Given that technology, regulation and industries/business models change, can you architect a data-governance framework that is futureproof and resilient to change?
Hillary Ashton: A data governance framework exists to support valuable action. By this definition, any anticipated success will need consistent planning and implementation, and the following elements are what makes it resilient to change:
- Identify top-priority, funded business initiatives and the data needed
- Appoint stakeholders to take direct responsibility, in partnership with IT and a federated network of data domain owners and stewards to establish a foundation for implementing highly reusable and cross-functional data to support initiatives.
- Ensure data resources are flexible and scalable, both within the infrastructure, enabled by cloud services, and the design, enabled by careful attention to established architectural principles.
- Work with end-users and application developers to understand common data management struggles and address them within data delivery projects.
- Establish “sandbox” environments with easy-to-use tools that support experimental data provisioning combined with easy access to authorized production data.
The rigour in the application of this framework by appointed stakeholders is by far the most important element for the success of data governance aligned to business initiatives that are expected to achieve business value.
If you think about it, almost every aspect of the business—such as supply chain optimization—requires data for success.
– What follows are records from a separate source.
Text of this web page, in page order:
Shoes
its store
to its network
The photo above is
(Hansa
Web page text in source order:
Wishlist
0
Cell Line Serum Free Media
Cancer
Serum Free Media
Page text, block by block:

Delivering that data, just-in-time, just enough, and in just the right condition to meet the needs of the application and analytical use cases within those initiatives provides not the only justification for data governance, but also provides a built-in scoping mechanism.
Who owns data governance in a digital enterprise?
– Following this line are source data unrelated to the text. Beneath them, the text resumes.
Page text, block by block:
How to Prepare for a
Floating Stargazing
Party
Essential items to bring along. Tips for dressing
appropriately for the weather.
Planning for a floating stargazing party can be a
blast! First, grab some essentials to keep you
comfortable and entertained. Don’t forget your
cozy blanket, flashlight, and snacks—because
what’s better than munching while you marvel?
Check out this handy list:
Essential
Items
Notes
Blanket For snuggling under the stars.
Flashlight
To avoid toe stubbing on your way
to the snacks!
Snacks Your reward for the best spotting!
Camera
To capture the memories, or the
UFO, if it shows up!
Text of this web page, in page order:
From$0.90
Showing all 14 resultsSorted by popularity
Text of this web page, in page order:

Hillary Ashton: If we live by the data governance framework, the data domain owners and stewards appointed to establish a foundation for implementing highly reusable and cross-functional data to support initiatives will be the owners.
The difference is obvious given how organizations are approaching modern software architectures, which have created a false sense that data on its own is the solution to achieving business outcomes.
Organizations can’t achieve actionable insights or create satisfying customer experiences simply by storing data in large hardware clusters, collecting data in real-time, or migrating it all to the cloud.
True digital transformation integrates data across the enterprise, but the explosion of data coming from different sources and in different formats—all not necessarily “talking to each other” means that organizations have the opportunity not just to unleash a set of disparate technologies or actions across the enterprise—it all needs to be highly integrated, right down to how we make sense of data.
What can we expect of data governance in 2022?
Hillary Ashton: According to our survey, IT decision-makers globally say emerging technologies are top investment priorities—90% of respondents felt that emergent technologies, such as automation, would have a transformational impact on their organization in the next three years. These include multi-cloud infrastructure, IoT, 5G, edge computing, AI, and data analytics.
Given that all of these are predicated on data—we expect organizations to re-examine how they look at data governance.
Already, we know that 3 out of 4 IT decision-makers agreed that their organization’s digital transformation efforts or lack thereof could be a roadblock to realizing the full benefits of key emergent technologies, such as AI and machine learning, and 82% expressed concerns that not being cloud-ready could be a significant barrier to accelerating their digital transformation efforts.
The thing organizations need to understand is that data governance can accelerate the transformation process, because what they are really investing in is getting the trust and clarity to make better decisions and improving their capacity to address issues like data sovereignty laws, diversity of languages across the region, and more.